Once I was earning money, she gave up paid work and became
the voluntary organiser of the Age Concern Day Centre in
Whaley Bridge, and holidays by coach - often at Butlin's -
for the attendees of the centre. She continued with the Day
Centre until she was in her mid-80s.
Ethel Hill
Ethel, William and James Edward Morris in Canal Street, c.

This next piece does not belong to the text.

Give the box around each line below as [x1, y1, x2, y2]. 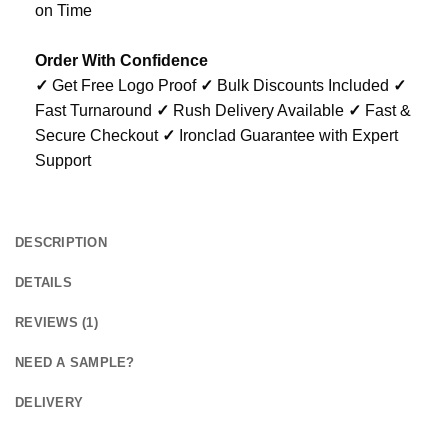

1949. Picture by Agnes Hulme
The first of the three daughters to leave home was the
youngest, Ethel Hill (born 1915), who caught the attention
of William Morris, who with his brother Eric was a partner
in the nearby Shallcross Iron Foundry, which has been
founded by their father in 1924. They married in 1936 and
moved to a house on Manchester Road, Chapel-en-le-Frith, and
later followed in James Hill's footsteps by having their own
bungalow constructed in the triangular area seen on the map
to the north-west of 'Merlewood'.
Ethel was a full-time housewife, but their early married
life was fraught with unhappiness: she suffered a
miscarriage, and then in 1938 gave birth to a son, John, who
died in infancy. Not until after the War, in 1947, did they
have another son James Edward Morris, the only relative of
my own generation that I knew well as a playmate and friend.
He married in 1969, and his four sons continue James Hill's
lineage.
After a brief flirtation with a career on the railway, James
Edward Morris re-entered further education and trained to
become an IT support worker at Manchester University. He
relocated to Leicestershire to advance his career at the
University there, but his life was tragically cut short in
1992 following a road accident while cycling. He was
interested in his family history, and this article relies
heavily on a Hill family tree he compiled.
In the 1960s William Morris decided on a career change, sold
his share in the foundry to his brother, and entered the
do-it-yourself interior decorating business, very popular at
the time. He opened a shop in Market Street, Marple,
which flourished for a while and enabled us to obtain
wallpaper at a discount. Ethel Morris, the youngest of the
three sisters, was the first to pass away, in 1969, aged
only 54. Her husband William suffered from Parkinson's
Disease in the years before his death in 1979.